3) Mindfulness: Turning Away From Overthinking and Towards Sensing
Tools for coping with anxiety may have different variations, but many of them come down to redirecting the brain’s activity away from the prefrontal cortex and back to its earlier centers of information processing. This is actually a very ancient technique that humans discovered through trial and error: mindfulness. People have been practicing it for centuries and now we know neurologically why it works. It returns us to that primordial animal state of sensory awareness
Depending on how elaborate someone wants to be, one way to practice this is a sensory box. You can take a shoebox or delivery box and put something in it to practice focusing with for each one of your senses. Something that we like and feel connected to can often work well. For example, someone who loves New York may shake up a snow globe of the city’s skyline to watch the glitter as it falls. Other ideas could be bubble wrap or sandpaper for touch. For smell, maybe lavender oil. For taste, a chocolate or strong mint. For sound, maybe a tuning fork. Some people even decorate the box. They pull it out and use it regularly for practice but it can often also be effective to help with acute stress.

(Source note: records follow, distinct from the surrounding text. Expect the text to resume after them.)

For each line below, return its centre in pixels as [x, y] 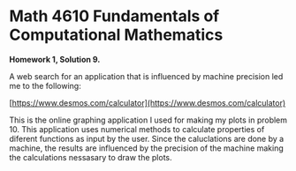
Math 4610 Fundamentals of [114, 16]
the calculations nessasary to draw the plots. [91, 157]
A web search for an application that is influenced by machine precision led [146, 76]
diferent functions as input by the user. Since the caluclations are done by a [147, 138]
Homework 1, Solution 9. [55, 59]
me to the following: [45, 85]
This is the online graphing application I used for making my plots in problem [148, 120]
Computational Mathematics [116, 35]
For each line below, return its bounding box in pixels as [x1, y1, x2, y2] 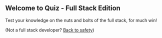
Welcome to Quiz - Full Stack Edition [5, 4, 121, 12]
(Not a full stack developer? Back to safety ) [5, 27, 94, 33]
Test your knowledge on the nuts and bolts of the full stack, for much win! [5, 17, 157, 23]
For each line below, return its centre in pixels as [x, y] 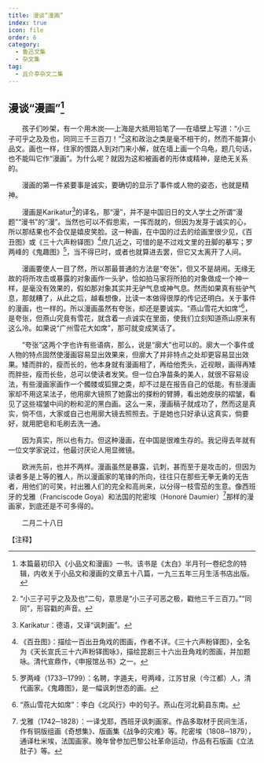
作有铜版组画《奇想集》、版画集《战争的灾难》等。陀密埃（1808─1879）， [137, 732]
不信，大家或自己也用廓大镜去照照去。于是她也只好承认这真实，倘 [135, 413]
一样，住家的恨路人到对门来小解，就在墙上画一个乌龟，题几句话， [149, 149]
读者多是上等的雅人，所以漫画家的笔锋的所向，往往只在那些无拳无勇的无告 [128, 476]
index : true [27, 23]
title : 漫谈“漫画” [36, 15]
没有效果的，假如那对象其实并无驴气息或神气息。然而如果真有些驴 [142, 289]
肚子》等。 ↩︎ [41, 751]
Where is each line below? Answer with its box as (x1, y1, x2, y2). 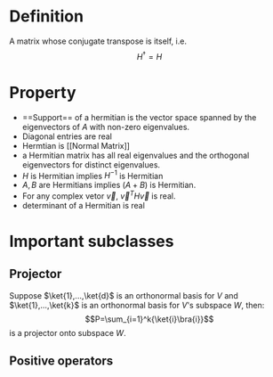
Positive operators (9, 354, 114, 369)
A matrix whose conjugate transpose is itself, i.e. (9, 36, 187, 46)
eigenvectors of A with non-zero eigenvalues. (21, 121, 189, 132)
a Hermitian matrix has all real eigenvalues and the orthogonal (21, 150, 250, 160)
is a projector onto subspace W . (9, 327, 126, 338)
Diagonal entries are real (21, 131, 113, 142)
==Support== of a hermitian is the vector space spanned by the (21, 111, 257, 122)
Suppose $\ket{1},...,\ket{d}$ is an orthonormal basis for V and (9, 290, 238, 300)
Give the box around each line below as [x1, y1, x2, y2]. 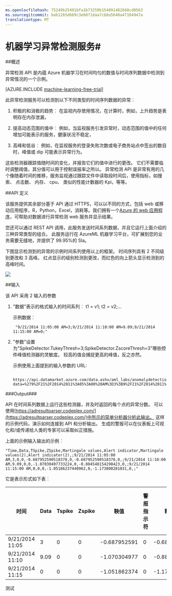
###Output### [5, 391, 37, 397]
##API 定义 [5, 190, 29, 196]
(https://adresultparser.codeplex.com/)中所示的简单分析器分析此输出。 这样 [5, 414, 165, 420]
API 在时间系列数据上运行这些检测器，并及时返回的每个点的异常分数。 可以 [5, 401, 163, 408]
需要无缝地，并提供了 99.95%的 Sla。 [9, 237, 90, 244]
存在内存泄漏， [17, 114, 49, 121]
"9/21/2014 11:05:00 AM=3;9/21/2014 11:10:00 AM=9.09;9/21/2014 [15, 324, 155, 330]
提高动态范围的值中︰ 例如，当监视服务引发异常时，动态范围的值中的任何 [12, 125, 167, 131]
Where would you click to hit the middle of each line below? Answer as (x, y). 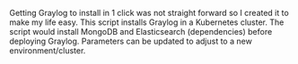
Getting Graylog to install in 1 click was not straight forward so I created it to (149, 13)
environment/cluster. (48, 51)
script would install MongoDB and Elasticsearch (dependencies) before (141, 32)
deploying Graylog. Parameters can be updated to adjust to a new (131, 41)
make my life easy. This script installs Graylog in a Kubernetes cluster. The (147, 22)
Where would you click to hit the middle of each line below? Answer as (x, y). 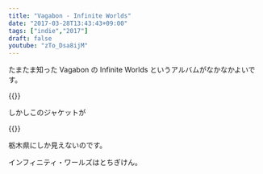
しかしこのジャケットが (47, 113)
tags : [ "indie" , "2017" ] (48, 31)
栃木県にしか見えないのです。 (58, 145)
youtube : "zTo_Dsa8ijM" (48, 46)
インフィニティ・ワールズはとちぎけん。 (75, 163)
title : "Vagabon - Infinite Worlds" (70, 16)
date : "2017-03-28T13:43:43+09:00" (68, 23)
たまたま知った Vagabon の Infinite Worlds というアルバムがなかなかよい (128, 70)
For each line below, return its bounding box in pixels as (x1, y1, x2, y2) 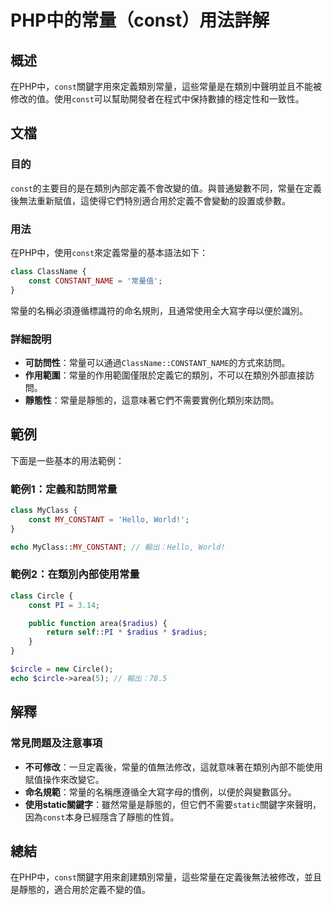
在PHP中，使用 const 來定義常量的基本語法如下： (10, 246, 209, 258)
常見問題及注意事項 (10, 736, 103, 750)
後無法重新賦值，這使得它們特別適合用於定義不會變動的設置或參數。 (10, 194, 291, 206)
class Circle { (10, 591, 74, 601)
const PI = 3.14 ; (28, 600, 101, 610)
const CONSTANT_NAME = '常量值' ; (28, 276, 163, 286)
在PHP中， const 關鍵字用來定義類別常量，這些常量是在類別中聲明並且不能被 (10, 81, 323, 92)
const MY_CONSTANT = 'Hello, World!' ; (28, 514, 190, 525)
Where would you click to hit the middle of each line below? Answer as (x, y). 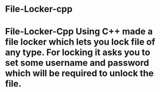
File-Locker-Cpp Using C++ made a (79, 32)
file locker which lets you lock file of (80, 42)
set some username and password (77, 63)
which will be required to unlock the (80, 74)
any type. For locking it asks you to (78, 52)
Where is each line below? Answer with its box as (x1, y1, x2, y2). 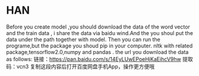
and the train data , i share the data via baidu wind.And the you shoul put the (6, 29, 193, 36)
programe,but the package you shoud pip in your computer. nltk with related (6, 42, 193, 49)
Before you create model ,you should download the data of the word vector (6, 23, 190, 30)
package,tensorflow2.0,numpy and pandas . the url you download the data (6, 48, 189, 55)
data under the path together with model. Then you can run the (6, 36, 160, 43)
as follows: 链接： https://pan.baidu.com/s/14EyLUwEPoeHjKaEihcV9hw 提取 (6, 55, 193, 62)
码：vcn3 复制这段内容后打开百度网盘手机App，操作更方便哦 (6, 63, 155, 70)
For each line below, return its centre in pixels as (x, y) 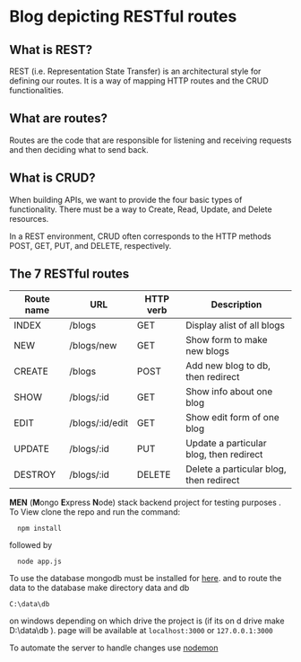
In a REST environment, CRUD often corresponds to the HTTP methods (140, 236)
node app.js (40, 562)
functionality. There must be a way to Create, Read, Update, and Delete (141, 209)
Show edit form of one (232, 418)
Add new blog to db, (228, 366)
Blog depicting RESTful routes (123, 17)
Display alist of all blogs (235, 325)
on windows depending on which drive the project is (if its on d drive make (147, 621)
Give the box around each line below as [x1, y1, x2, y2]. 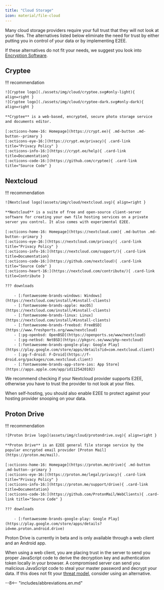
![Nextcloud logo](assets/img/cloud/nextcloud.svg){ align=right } [5, 200, 146, 205]
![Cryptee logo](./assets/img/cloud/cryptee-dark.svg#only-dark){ [5, 100, 144, 105]
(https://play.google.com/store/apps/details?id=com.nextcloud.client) [5, 347, 155, 352]
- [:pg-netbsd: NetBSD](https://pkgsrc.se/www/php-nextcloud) [14, 337, 144, 342]
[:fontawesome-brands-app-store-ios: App [18, 362, 105, 367]
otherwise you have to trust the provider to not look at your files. [5, 381, 135, 387]
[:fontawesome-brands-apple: [18, 303, 78, 308]
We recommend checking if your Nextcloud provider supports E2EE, [5, 376, 143, 382]

It’s not uncommon for a client to come back the next week after we discuss mindfulness and say something like, “Well, I tried it and it didn’t work. What else do you got?”. But it’s important to remember that this is a skill that takes time, but can be built with sustained practice. It’s very similar to learning a musical instrument. It’s not rational for someone to say, “Well, I tried learning the piano this week and I still can’t play a tune so I might as well quit.” It will feel phony, awkward, foreign, and ineffective. Until it doesn’t. Slowly the skill will grow more fluid, and with enough practice it can even become automatic.
Pulling Ideas Together
We've reviewed here how self-care, re-messaging, and mindfulness are some of the ways we can mitigate stress in light of understanding its biological basis. Today, being a mental health consumer can be confusing and overwhelming. It’s important we work to simplify things. I hope it’s helpful that the above information has been collected and reiterated succinctly here so my clients and others can access it in one convenient place.
References
The concepts covered here are not new but the result of many decades of hard work by a myriad of researchers and practitioners. It’s also important to note that this is general information and not healthcare advice. And sometimes stress may be unrelated to a healthcare issue. Everyone should consult their practitioners to ask what’s right for them and always call 911 in an emergency.